§ PROBLEM
Please find the line that holds "For each line below, return its centre" below and reproduce it, along with every line after it through the end, exactly and without pictures.

§ Stored items
···
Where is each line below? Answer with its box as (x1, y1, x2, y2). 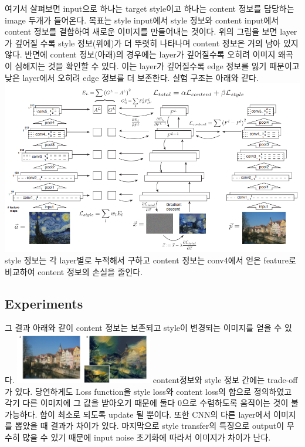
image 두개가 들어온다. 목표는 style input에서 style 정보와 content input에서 (5, 13, 279, 26)
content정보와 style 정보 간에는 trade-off (152, 374, 298, 386)
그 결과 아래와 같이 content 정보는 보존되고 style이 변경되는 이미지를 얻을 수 (5, 321, 282, 334)
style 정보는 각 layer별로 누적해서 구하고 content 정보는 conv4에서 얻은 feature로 (5, 253, 296, 266)
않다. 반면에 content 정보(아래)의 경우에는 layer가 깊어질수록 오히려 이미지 (5, 48, 276, 60)
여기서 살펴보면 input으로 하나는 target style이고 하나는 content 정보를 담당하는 (5, 2, 294, 14)
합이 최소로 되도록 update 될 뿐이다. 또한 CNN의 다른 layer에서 (40, 408, 271, 420)
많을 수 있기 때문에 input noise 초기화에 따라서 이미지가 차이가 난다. (22, 431, 271, 443)
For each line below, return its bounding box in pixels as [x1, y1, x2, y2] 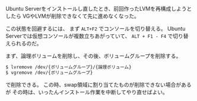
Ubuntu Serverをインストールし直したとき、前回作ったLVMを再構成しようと [5, 5, 192, 12]
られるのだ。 [10, 40, 42, 47]
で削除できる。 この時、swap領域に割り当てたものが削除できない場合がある [5, 81, 192, 88]
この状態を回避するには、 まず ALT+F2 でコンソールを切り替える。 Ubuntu [5, 25, 186, 32]
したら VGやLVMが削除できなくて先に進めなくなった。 [5, 12, 140, 19]
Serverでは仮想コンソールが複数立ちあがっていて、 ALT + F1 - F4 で [5, 32, 173, 40]
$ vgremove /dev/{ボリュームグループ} [5, 70, 93, 76]
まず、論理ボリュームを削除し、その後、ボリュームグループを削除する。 [5, 53, 182, 59]
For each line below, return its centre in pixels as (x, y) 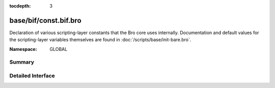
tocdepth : (20, 6)
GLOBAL (59, 49)
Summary (22, 62)
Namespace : (23, 49)
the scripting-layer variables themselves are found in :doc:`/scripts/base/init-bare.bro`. (100, 40)
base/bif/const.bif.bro (45, 20)
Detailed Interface (32, 76)
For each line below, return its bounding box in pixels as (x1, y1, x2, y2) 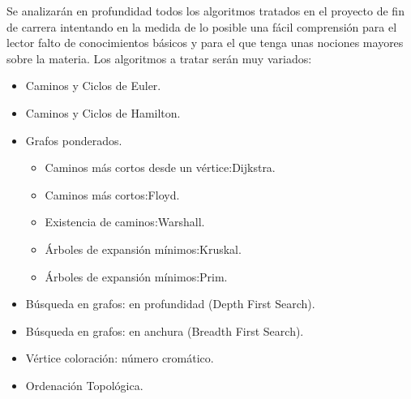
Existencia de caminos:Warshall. (45, 213, 205, 230)
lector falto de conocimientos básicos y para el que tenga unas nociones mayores (6, 34, 404, 51)
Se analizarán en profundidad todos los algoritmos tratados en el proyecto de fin (6, 2, 405, 19)
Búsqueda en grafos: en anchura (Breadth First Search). (25, 322, 304, 339)
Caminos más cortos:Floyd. (45, 186, 180, 203)
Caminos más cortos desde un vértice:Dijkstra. (45, 159, 276, 176)
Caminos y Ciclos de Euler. (25, 77, 161, 94)
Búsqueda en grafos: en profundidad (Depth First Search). (25, 295, 315, 312)
···
§ ANSWER FOR THIS EXERCISE
For each line below, return its centre in pixels as (x, y) 
tocdepth : (20, 6)
GLOBAL (59, 49)
Summary (22, 62)
Namespace : (23, 49)
the scripting-layer variables themselves are found in :doc:`/scripts/base/init-bare.bro`. (100, 40)
base/bif/const.bif.bro (45, 20)
Detailed Interface (32, 76)
For each line below, return its bounding box in pixels as (x1, y1, x2, y2) 
Existencia de caminos:Warshall. (45, 213, 205, 230)
lector falto de conocimientos básicos y para el que tenga unas nociones mayores (6, 34, 404, 51)
Se analizarán en profundidad todos los algoritmos tratados en el proyecto de fin (6, 2, 405, 19)
Búsqueda en grafos: en anchura (Breadth First Search). (25, 322, 304, 339)
Caminos más cortos:Floyd. (45, 186, 180, 203)
Caminos más cortos desde un vértice:Dijkstra. (45, 159, 276, 176)
Caminos y Ciclos de Euler. (25, 77, 161, 94)
Búsqueda en grafos: en profundidad (Depth First Search). (25, 295, 315, 312)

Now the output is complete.